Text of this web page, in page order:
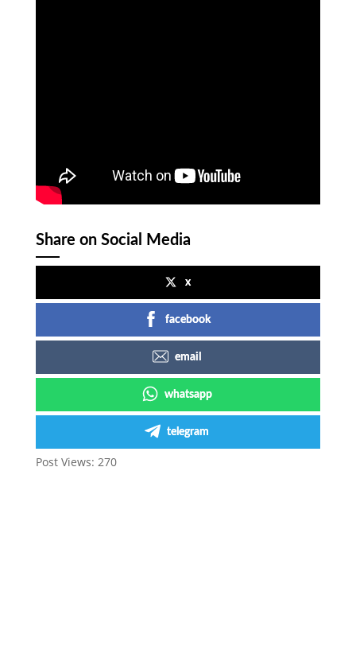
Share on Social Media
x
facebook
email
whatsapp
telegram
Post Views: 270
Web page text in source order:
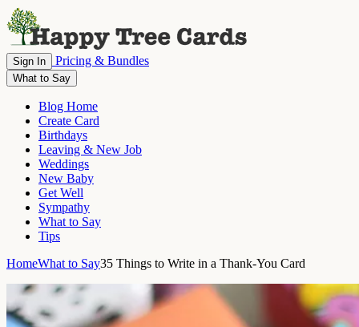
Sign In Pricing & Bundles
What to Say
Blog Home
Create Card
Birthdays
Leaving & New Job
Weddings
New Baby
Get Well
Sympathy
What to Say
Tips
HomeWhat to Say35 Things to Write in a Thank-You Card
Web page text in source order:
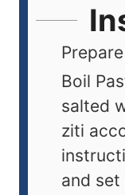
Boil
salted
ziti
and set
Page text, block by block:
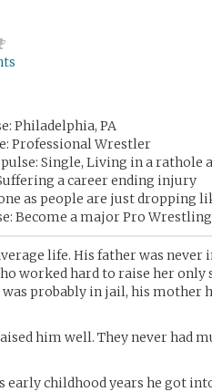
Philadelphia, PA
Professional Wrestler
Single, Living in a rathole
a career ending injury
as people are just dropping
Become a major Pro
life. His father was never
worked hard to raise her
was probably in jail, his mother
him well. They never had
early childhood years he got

══════

- _Exercise description_:
Retype the listing verbatim, minus every image.

- _Output for this exercise_:
Text of this web page, in page order:
Share on Social Media
x
facebook
email
whatsapp
telegram
Post Views: 270
Web page text in source order:
Sign In Pricing & Bundles
What to Say
Blog Home
Create Card
Birthdays
Leaving & New Job
Weddings
New Baby
Get Well
Sympathy
What to Say
Tips
HomeWhat to Say35 Things to Write in a Thank-You Card
Web page text in source order:
Boil
salted
ziti
and set
Page text, block by block:
Philadelphia, PA
Professional Wrestler
Single, Living in a rathole
a career ending injury
as people are just dropping
Become a major Pro
life. His father was never
worked hard to raise her
was probably in jail, his mother
him well. They never had
early childhood years he got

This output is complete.